Some bulls attribute the recent strong growth in profit margins to improving labor productivity, which goes through long waves, with wars or major crises often acting as inflection points (Exhibit 1). Optimists suggest the 2020 pandemic was the much-needed catalyst to push the U.S. economy out of a long decline in productivity and income growth. It’s possible. For example, there has been a five-fold increase in working from home since the pandemic began. Recent research has found that working three days a week in the office and two at home does not reduce productivity and allows firms to save on recruitment and employee retention costs.

U.S. Labor Productivity: 10-Year Annualized Rate of Change

We are big believers in productivity improvements and eagerly embrace inventiveness. Most of our themes encompass disruptive innovations that improve productivity. Nonetheless, profit margins seldom rise in a straight line, even during productivity booms. We think it is unlikely that margins can continue to expand at their recent pace much longer. Other factors that have pushed margins higher — globalization, downward wage pressure, low interest rates and falling tax rates — appear to be exhausted. We are thus skeptical that earnings will rise at the double-digit rate that the consensus now projects for 2024, especially if inflation continues to fall and companies cannot raise prices.

The Magnificent Seven

There’s another reason we are skeptical of continued broad strength in profit margins and returns. Both depend on continued strength for the S&P 500’s seven largest companies by market capitalization: Apple, Microsoft, Amazon, Nvidia, Alphabet (Google), Meta (Facebook) and Tesla. Together, these stocks delivered over 60% of the Index’s return in 2023— and each of them gained more than $300 billion in market capitalization, more than the total market cap of all but 20 names in the Index.

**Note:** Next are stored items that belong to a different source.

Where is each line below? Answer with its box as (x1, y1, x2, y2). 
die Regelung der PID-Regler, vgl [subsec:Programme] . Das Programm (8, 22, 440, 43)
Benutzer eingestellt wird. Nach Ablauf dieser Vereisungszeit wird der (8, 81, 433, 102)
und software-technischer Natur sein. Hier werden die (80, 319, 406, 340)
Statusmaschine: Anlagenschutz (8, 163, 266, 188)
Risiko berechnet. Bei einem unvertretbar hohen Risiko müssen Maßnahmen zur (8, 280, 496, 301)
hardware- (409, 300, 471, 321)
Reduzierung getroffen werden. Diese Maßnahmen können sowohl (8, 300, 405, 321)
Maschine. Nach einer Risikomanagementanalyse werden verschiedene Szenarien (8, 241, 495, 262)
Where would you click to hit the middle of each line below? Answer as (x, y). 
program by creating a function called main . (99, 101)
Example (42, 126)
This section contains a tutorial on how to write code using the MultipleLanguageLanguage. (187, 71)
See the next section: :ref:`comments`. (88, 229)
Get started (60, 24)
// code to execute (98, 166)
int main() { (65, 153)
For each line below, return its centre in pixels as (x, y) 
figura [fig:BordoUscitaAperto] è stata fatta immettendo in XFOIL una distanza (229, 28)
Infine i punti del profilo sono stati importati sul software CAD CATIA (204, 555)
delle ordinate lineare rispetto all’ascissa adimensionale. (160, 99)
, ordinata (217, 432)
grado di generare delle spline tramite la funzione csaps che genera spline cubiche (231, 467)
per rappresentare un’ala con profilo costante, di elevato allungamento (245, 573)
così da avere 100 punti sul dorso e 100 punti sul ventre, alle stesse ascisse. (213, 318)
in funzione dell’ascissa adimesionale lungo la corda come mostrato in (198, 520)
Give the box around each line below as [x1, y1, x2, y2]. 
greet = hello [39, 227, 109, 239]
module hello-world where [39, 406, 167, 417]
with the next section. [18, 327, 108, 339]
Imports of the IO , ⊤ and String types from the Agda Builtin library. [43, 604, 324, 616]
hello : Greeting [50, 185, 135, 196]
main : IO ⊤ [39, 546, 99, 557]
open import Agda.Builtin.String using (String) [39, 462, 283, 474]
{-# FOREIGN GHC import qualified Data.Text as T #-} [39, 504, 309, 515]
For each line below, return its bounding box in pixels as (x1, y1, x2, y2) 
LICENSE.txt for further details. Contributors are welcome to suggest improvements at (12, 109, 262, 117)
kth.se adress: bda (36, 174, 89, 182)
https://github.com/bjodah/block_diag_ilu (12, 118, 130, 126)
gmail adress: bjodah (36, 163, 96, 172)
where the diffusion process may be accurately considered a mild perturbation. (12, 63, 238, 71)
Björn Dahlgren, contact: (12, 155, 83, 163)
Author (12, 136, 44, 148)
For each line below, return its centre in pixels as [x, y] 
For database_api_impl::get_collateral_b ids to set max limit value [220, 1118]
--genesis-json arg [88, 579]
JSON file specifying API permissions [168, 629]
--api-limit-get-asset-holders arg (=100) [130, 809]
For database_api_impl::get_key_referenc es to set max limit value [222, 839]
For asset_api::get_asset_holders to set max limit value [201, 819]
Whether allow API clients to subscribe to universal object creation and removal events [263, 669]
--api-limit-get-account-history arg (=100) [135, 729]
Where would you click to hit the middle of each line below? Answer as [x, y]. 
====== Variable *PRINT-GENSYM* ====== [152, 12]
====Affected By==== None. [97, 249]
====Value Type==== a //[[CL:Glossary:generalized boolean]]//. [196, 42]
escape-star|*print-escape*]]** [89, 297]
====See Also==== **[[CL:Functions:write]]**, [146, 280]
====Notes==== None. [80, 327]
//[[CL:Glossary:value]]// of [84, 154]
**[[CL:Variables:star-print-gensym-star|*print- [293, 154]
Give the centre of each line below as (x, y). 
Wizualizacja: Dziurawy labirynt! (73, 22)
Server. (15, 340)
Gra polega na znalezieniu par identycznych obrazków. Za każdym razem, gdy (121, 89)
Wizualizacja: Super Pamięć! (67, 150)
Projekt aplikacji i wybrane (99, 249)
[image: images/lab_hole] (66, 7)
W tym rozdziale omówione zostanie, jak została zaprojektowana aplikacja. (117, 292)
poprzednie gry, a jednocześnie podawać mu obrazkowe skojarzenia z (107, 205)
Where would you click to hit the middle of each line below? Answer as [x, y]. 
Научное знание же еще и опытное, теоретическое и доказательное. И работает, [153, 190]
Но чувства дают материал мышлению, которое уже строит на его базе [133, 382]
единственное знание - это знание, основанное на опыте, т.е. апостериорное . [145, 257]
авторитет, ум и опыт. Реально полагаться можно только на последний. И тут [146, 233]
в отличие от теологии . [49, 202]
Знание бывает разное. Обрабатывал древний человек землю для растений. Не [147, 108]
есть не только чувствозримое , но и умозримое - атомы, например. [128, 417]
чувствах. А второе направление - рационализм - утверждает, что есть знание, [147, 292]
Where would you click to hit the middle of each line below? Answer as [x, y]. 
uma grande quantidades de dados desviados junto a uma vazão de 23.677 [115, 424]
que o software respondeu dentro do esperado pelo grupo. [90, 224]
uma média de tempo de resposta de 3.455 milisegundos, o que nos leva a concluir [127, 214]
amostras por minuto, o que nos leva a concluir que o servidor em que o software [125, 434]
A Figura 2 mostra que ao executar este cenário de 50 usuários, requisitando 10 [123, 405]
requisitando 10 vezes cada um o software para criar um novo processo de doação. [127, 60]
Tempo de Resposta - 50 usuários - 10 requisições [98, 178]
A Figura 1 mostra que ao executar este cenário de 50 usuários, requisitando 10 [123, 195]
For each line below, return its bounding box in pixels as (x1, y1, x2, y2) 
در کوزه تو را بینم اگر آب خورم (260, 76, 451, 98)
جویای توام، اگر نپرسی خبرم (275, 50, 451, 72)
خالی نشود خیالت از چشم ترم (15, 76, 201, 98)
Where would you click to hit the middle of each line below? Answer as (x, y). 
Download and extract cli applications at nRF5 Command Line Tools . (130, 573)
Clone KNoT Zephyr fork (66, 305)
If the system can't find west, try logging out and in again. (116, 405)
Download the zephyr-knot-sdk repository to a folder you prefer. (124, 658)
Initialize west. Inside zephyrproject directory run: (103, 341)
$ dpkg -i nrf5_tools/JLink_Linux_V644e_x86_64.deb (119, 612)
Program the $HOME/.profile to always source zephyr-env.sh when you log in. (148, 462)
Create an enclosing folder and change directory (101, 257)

Remarkably, these stocks widened their return leadership in 2023. The market weight of the top seven names is now 28%, magnifying the impact of their returns, margins and valuations on the Index.

For the past decade, superior products and business strategies have driven rapid sales and earnings growth for the Magnificent Seven. But the most recent data suggest that sales growth for these companies is now running no faster than nominal GDP growth. In addition, government pressures in Europe and the U.S. are beginning to erode their monopolistic positions and pricing power.

This is concerning. Expectations of continued rapid sales and earnings growth—and fear of betting against a juggernaut— have led almost every class of investor to have significant exposure to these companies. As a result, each appears to be somewhere between fully priced and extremely expensive. Given their outsize weight in the S&P 500, disappointing results for these widely-held and richly-valued stocks could drive a decline in the Index.